3. Dimension Reduction Methods

In this approach, predictor variables are transformed and then fitted to least squares model. The main target is to estimate lesser number of coefficients (M) which is M < p.

Principle component regression (PCR) and partial least squares (PLS)  are some of the popular approaches for deriving low-dimensional set of predictors. These two can also be viewed as improved linear models by reducing the complexity.

I. Principle Component Regression (PCR)

In principle component analysis (PCA), when we plot an output variable with a predictor variable, the first principle component defines the line that represents as close as possible to the data.

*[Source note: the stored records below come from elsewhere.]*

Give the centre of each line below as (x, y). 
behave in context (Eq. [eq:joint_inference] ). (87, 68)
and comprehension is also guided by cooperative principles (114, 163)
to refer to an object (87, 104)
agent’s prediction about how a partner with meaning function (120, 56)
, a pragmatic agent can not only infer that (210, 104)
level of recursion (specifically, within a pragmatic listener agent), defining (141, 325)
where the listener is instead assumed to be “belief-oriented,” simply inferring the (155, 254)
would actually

The maximum number of distinct components that we can have is equal to number of predictors.

In this approach, we construct the first M principle components and we use these components as predictors to fit a linear regression model using least squares. The number of principle components that we use in the model are decided using cross-validation approach. If the predictor variables are measured in different units, then we need to standardize the predictor variables.

Drawbacks

  • Identifies directions in an unsupervised way without using the output variable. That is output doesn’t supervise the identification of principle components.
  • There is no guarantee predictions will be on the same direction

II. Partial Least Squares (PLS)

This is a supervised alternative to PCR. This method uses both predictors and output variable to find directions. Predictor variables should be standardized. This approach may reduce the bias, however it is possible that it may increase the variance.

High Dimensional Setting

When there are large number of predictor variables with small number of observations, we call it a “high dimensional” problem. Dimension here refers to the size of p.

p >> n : high dimensional (data sets containing more predictors than observations)

p << n : low dimensional (data sets containing less predictors than observations)

Problems in High Dimensional Setting

  • Can’t use C_p, AIC, and BIC 
  • Can’t use adjusted R^2
  • Multicollinearity gets worse
  • Should not use sum of squared errors, p-values, R^2 for model fit on training data

Regression in High Dimensional Setting

  • Can use forward stepwise selection, ridge regression, principle component regression and lasso
  • Report results on an independent test data set rather on the training data set (MSE or R^2) or on cross-validation errors

Curse of Dimensionality

This occurs when the number of predictors increase. That is when p increases, quality of the fitted model decreases. While having truly associated predictors reduces the test error, noisy predictors deteriorate the quality of the fitted model by increasing test error.